When you know God as Creator and as friend, you’ll discover you want to live for Him. You want to live His law. And you’ll find that He will tear up the ticket, He will take away that nagging sense of guilt and that shame.

II

But how does God get this done? How does He get close to us and create an intimate relationship with us? What will it take to make this new covenant, this new relationship? How can He draw us near close, so that we will live in such a way that He can tear up the ticket on our disobedience?

This Jeremiah saw only dimly. This Jeremiah could see only from afar. He knew it would happen, He saw that such a day would come, but little could Jeremiah discern it. But you and I know how God has done it.
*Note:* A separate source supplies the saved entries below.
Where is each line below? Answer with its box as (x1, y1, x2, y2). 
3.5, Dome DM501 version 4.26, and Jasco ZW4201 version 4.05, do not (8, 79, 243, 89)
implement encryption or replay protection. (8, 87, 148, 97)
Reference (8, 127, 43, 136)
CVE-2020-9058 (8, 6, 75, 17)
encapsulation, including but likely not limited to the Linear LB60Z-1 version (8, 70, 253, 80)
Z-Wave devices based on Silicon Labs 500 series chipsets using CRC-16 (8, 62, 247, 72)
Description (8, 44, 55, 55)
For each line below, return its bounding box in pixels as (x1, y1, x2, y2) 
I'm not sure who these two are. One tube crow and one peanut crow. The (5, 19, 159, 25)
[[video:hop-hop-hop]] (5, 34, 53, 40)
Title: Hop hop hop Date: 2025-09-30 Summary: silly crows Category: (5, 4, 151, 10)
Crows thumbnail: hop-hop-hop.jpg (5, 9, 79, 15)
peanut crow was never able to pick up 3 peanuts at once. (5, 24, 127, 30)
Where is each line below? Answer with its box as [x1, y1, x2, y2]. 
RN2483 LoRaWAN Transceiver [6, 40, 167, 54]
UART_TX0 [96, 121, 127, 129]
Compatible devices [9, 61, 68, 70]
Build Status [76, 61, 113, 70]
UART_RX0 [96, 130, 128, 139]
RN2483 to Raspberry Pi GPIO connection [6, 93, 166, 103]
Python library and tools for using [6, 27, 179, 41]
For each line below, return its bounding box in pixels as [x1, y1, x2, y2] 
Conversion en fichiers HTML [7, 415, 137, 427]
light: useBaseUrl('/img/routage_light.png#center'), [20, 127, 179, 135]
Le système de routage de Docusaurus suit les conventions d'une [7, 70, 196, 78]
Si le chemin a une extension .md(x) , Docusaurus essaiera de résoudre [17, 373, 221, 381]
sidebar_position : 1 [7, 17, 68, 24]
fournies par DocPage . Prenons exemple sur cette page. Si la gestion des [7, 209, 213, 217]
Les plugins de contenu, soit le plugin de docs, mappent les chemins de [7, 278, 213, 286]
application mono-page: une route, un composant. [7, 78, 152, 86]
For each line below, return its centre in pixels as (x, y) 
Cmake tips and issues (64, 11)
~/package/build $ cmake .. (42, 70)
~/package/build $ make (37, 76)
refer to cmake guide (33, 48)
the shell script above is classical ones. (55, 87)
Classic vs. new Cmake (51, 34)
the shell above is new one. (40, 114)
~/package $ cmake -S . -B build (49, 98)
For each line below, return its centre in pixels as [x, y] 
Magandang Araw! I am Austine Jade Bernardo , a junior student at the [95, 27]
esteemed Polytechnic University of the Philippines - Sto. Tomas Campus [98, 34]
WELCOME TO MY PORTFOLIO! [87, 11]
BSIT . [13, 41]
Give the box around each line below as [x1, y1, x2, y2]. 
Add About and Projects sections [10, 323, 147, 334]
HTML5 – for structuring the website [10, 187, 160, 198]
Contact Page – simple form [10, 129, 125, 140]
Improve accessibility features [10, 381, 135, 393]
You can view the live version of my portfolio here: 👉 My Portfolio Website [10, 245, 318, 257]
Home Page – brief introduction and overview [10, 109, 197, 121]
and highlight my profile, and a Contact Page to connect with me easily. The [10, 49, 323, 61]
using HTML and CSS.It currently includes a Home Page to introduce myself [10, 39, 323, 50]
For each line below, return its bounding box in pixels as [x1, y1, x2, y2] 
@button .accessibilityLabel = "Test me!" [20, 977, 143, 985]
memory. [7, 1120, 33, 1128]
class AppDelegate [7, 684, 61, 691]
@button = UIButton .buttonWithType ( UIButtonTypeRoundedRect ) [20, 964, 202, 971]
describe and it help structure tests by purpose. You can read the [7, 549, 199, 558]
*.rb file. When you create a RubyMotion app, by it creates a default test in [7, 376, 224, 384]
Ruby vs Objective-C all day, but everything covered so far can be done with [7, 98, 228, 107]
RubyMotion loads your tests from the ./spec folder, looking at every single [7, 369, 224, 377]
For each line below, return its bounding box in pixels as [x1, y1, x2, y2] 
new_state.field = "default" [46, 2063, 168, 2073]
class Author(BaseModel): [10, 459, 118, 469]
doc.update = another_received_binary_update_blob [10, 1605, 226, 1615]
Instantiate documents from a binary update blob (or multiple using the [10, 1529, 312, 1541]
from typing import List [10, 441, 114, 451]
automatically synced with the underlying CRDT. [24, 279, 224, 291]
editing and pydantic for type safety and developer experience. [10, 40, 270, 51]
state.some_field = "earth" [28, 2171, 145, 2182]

The mystery that grasps us as Christians is that our God chose to pour Himself into one solitary life, the life of a man named Jesus, born of woman, raised in an obscure village in Galilee, in an outpost of the Empire. You and I dare to believe that in that one the infinite became finite, the remote became near, the distant became close. You and I dare to believe that in Jesus we do know God. We know God not just because we have information about Him; that we had already. We know God not just because we know His will and His law. Those were written on tablets of stone long ago.

But in Jesus the Christ we come to know God because God in infinite mercy chooses to become one of us. He accepts the limitations of our humanity, He identifies with our struggles. God becomes man in order to understand how we could have gotten away from Him. And in love He reaches out and does something unthinkable to bring us back to Himself.

What is the unthinkable? What is this incredible thing our God does in order to tear up the tickets and forgive and forget our sin? The cross.

In Jesus the Christ He goes to the cross and dies. He breaks His own body and sheds His own blood, and the penalty which should have been ours He pays. The price we know full well we owe but had hoped we could dodge, He accepts. He pays. The point is not that you and I get off cheap and easy. The point is that this one who loves us so takes care of our deepest need. He changes our very heart, he changes our thinking.

Now when we see what our sin costs God, we don’t want any part of it any more. We come to hate that sin which once was so attractive. We come to abhor all the little tricks we used to play with God’s law. And for us there is no longer any interest in seeing whether we can get away with something. It’s no fun any more to think about how you can get around this God.

For when you see the cross, and when you know that your brother, your friend, this Christ Jesus, has thrown Himself on that cross, all for you, then you don’t want to cheat any more. The law of God has been written on your heart, etched indelibly by the blood of Christ.

"The days are surely coming, says the Lord, when I will make a new covenant … not like the covenant that they broke … but I will put my law within them, and I will write it on their hearts … for they shall all know me, from the least of them to the greatest … for I will forgive their iniquity, and remember their sin no more."

"When the hour came, he took his place at the table … he took a cup, and after giving thanks he said, ’Take this and divide it among yourselves; for I tell you that from now on I will not drink of the fruit of the vine until the kingdom of God comes.’ Then he took a loaf of bread, and when he had given thanks, he broke it and gave it to them, saying, ’This is my body, which is given for you. Do this in remembrance of me. ’ And he did the same with the cup after supper, saying, ‘This cup that is poured out for you is the new covenant in my blood. ’"

Tear up the ticket on your guilt, for there is one who knows you and will forgive you.

Tear up the ticket on your shame, for there is one who knows all about you and chooses to remember your sin no more.

Tear up the ticket on the penalties you know you owe, for these is one named Jesus who paid it all.

Tear up the ticket on your bad conscience, for as God has become one of us, He has so loved us that while we were yet sinners He would die for us.

Tear up the ticket on your disappointments, for in the one called Jesus there is a companion for the journey and a friend without peer.

Break the bread, pour the cup, and tear up the ticket. God has claimed you and redeemed you. You are His own. You are free.